_Instructions for the task_
From the entries below, reproduce exactly the line containing "τη γνωστοποίησή της στον αιτούντα.", the line containing "προσημείωσης υποθήκης επί", and every line in between, with nothing added.

*** Opening Excerpted data ***

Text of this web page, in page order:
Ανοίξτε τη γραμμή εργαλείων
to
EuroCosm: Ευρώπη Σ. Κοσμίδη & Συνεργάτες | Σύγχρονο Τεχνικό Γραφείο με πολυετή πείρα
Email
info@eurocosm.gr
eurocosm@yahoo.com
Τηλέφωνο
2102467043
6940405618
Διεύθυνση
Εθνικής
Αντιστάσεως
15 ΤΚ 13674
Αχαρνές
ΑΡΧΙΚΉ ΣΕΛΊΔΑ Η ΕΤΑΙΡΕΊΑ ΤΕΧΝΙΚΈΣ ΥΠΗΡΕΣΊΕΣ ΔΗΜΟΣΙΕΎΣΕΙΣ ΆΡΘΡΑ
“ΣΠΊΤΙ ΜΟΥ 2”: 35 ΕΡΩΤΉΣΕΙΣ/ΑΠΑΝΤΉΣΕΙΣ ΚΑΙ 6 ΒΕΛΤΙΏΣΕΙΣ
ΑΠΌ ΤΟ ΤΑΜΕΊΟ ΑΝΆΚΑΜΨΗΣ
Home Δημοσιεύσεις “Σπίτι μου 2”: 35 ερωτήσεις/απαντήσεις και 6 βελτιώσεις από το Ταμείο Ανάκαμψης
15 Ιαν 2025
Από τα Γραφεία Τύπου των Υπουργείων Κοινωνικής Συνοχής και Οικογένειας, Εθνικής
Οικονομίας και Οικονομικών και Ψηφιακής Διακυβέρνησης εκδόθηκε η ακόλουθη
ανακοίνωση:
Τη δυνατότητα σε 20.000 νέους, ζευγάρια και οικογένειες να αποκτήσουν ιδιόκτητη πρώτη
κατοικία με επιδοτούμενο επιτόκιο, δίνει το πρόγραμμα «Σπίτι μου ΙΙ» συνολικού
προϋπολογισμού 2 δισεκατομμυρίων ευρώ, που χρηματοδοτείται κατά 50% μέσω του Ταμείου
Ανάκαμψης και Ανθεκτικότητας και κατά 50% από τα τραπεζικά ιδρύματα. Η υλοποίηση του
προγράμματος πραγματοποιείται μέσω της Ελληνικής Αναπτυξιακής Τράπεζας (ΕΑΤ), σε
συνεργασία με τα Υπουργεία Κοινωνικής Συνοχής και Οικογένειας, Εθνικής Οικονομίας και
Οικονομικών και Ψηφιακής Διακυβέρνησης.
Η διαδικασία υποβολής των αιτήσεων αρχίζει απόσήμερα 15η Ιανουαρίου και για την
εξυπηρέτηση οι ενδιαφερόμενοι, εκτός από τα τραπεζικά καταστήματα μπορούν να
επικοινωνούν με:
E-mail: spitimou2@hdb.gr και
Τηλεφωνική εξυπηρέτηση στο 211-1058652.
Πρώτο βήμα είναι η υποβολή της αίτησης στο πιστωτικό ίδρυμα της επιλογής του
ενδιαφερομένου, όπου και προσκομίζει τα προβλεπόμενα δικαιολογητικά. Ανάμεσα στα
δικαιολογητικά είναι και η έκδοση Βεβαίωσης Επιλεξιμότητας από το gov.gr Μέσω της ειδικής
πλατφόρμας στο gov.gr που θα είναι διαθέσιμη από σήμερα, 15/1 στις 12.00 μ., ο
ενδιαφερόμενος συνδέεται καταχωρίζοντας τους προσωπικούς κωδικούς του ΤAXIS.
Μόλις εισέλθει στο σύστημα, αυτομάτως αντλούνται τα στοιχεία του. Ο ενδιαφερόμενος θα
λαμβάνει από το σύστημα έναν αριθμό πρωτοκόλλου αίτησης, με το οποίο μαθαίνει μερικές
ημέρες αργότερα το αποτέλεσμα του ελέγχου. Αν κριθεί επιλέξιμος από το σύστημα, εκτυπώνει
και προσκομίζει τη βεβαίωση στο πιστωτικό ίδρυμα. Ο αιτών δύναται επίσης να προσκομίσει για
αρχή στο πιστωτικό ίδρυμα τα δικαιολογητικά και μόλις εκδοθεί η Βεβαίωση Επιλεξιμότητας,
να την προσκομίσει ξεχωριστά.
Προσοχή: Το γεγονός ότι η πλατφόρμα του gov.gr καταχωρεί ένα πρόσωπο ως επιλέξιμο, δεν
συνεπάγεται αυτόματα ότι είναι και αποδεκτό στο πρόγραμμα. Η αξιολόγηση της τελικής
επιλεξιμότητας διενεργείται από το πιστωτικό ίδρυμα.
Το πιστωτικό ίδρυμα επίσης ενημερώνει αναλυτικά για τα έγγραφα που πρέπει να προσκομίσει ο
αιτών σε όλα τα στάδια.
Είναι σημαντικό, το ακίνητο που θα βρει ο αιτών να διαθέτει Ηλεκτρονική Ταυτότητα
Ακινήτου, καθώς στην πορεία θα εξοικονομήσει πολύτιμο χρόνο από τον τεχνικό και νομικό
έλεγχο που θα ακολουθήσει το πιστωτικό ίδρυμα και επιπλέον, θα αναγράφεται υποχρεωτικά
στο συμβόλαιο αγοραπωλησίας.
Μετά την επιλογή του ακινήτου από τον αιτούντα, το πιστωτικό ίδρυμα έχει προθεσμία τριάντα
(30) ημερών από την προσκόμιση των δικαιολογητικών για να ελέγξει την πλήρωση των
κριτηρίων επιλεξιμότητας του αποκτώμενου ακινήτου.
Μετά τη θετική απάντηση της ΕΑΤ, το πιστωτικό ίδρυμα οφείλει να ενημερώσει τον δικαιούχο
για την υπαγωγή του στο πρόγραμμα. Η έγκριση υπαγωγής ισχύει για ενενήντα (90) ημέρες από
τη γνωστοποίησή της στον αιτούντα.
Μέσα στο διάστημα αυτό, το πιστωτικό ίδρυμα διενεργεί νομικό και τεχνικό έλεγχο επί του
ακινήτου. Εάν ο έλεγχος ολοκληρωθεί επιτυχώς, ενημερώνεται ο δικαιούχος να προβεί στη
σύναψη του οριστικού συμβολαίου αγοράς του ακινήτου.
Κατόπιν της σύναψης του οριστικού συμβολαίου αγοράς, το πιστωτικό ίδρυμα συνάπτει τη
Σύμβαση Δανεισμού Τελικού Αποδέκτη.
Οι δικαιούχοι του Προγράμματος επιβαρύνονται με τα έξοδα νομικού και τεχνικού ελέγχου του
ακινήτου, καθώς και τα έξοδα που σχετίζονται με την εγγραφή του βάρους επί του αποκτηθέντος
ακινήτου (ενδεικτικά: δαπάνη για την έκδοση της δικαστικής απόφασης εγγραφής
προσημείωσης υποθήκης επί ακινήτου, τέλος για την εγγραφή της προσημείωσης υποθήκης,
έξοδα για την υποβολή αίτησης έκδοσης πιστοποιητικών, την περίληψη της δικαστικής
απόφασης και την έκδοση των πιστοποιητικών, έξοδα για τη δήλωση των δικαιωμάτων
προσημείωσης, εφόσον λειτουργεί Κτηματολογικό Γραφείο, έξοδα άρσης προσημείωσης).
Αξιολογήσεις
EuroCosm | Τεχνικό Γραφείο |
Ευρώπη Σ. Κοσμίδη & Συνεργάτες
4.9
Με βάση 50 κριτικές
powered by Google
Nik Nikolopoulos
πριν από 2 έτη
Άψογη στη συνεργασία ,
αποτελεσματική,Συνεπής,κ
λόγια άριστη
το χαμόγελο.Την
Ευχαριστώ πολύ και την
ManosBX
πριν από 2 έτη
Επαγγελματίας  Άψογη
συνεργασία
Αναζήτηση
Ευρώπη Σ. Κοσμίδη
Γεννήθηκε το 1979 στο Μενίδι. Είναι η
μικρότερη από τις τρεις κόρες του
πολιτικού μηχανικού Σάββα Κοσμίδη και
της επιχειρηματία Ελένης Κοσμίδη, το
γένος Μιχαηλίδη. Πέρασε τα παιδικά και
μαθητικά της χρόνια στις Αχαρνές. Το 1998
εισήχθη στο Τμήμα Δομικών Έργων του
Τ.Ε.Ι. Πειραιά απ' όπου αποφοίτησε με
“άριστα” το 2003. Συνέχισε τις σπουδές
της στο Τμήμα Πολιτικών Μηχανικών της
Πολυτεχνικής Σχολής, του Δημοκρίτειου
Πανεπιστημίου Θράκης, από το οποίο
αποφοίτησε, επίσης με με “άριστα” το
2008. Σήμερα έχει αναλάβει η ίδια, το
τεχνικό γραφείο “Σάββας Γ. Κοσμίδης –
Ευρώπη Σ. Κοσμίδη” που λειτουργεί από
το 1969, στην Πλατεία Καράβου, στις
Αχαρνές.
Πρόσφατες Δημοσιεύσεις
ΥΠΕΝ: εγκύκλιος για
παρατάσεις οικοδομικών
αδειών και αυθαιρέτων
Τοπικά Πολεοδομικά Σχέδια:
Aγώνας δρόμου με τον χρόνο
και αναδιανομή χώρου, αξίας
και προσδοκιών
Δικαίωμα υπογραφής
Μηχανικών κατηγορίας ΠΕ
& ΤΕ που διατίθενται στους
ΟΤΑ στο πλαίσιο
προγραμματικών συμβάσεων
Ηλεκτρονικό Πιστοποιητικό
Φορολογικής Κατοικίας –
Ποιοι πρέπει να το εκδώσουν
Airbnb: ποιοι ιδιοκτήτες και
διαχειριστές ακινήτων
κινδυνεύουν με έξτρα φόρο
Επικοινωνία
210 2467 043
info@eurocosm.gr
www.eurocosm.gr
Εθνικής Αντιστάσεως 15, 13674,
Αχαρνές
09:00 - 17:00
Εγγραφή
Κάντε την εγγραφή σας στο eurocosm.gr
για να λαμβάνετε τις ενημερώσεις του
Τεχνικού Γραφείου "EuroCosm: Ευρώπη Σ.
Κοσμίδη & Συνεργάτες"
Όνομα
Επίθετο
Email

*** Closing Excerpted data ***

_Answer section_
τη γνωστοποίησή της στον αιτούντα.
Μέσα στο διάστημα αυτό, το πιστωτικό ίδρυμα διενεργεί νομικό και τεχνικό έλεγχο επί του
ακινήτου. Εάν ο έλεγχος ολοκληρωθεί επιτυχώς, ενημερώνεται ο δικαιούχος να προβεί στη
σύναψη του οριστικού συμβολαίου αγοράς του ακινήτου.
Κατόπιν της σύναψης του οριστικού συμβολαίου αγοράς, το πιστωτικό ίδρυμα συνάπτει τη
Σύμβαση Δανεισμού Τελικού Αποδέκτη.
Οι δικαιούχοι του Προγράμματος επιβαρύνονται με τα έξοδα νομικού και τεχνικού ελέγχου του
ακινήτου, καθώς και τα έξοδα που σχετίζονται με την εγγραφή του βάρους επί του αποκτηθέντος
ακινήτου (ενδεικτικά: δαπάνη για την έκδοση της δικαστικής απόφασης εγγραφής
προσημείωσης υποθήκης επί ακινήτου, τέλος για την εγγραφή της προσημείωσης υποθήκης,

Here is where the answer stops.